§ **Instructions to follow**:
The records that follow are to be printed exactly, with no images.

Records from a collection
%%
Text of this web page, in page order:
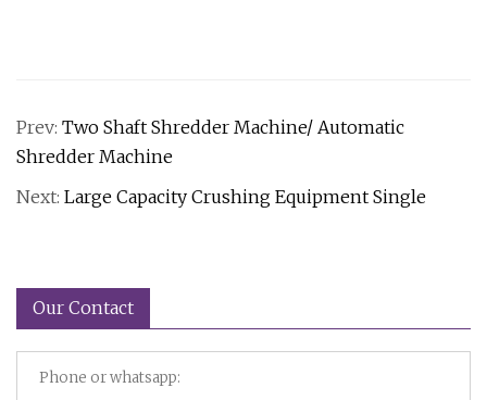
Prev: Two Shaft Shredder Machine/ Automatic
Shredder Machine
Next: Large Capacity Crushing Equipment Single
Our Contact
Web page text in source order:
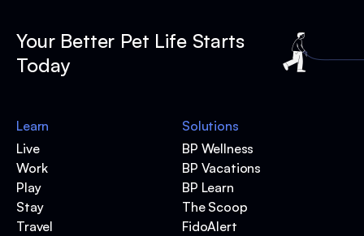
Your Better Pet Life Starts
Today
Learn
Live
Work
Play
Stay
Travel
Solutions
BP Wellness
BP Vacations
BP Learn
The Scoop
FidoAlert
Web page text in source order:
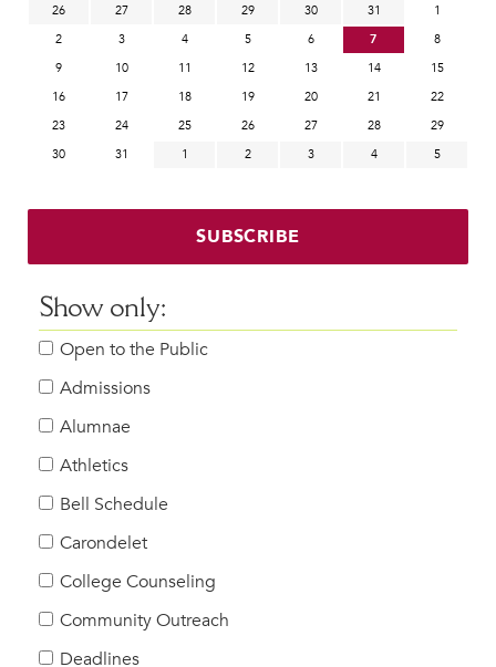
26 27 28 29 30 31
1
2
3 4 5 6 7
8
9
10 11 12 13 14
15
16
17 18 19 20 21
22
23
24 25 26 27 28
29
30
31 1 2 3 4 5
SUBSCRIBE
Show only:
Open to the Public
Admissions
Alumnae
Athletics
Bell Schedule
Carondelet
College Counseling
Community Outreach
Deadlines
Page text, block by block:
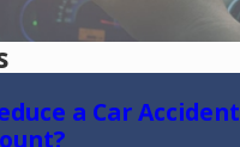
a Car Accident
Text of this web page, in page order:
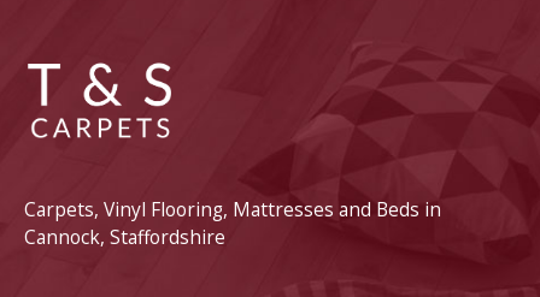
Carpets, Vinyl Flooring, Mattresses and Beds in
Cannock, Staffordshire
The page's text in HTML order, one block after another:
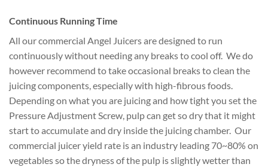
%%
§ **Result of this exercise**:
Text of this web page, in page order:
Prev: Two Shaft Shredder Machine/ Automatic
Shredder Machine
Next: Large Capacity Crushing Equipment Single
Our Contact
Web page text in source order:
Your Better Pet Life Starts
Today
Learn
Live
Work
Play
Stay
Travel
Solutions
BP Wellness
BP Vacations
BP Learn
The Scoop
FidoAlert
Web page text in source order:
26 27 28 29 30 31
1
2
3 4 5 6 7
8
9
10 11 12 13 14
15
16
17 18 19 20 21
22
23
24 25 26 27 28
29
30
31 1 2 3 4 5
SUBSCRIBE
Show only:
Open to the Public
Admissions
Alumnae
Athletics
Bell Schedule
Carondelet
College Counseling
Community Outreach
Deadlines
Page text, block by block:
a Car Accident
Text of this web page, in page order:
Carpets, Vinyl Flooring, Mattresses and Beds in
Cannock, Staffordshire
The page's text in HTML order, one block after another:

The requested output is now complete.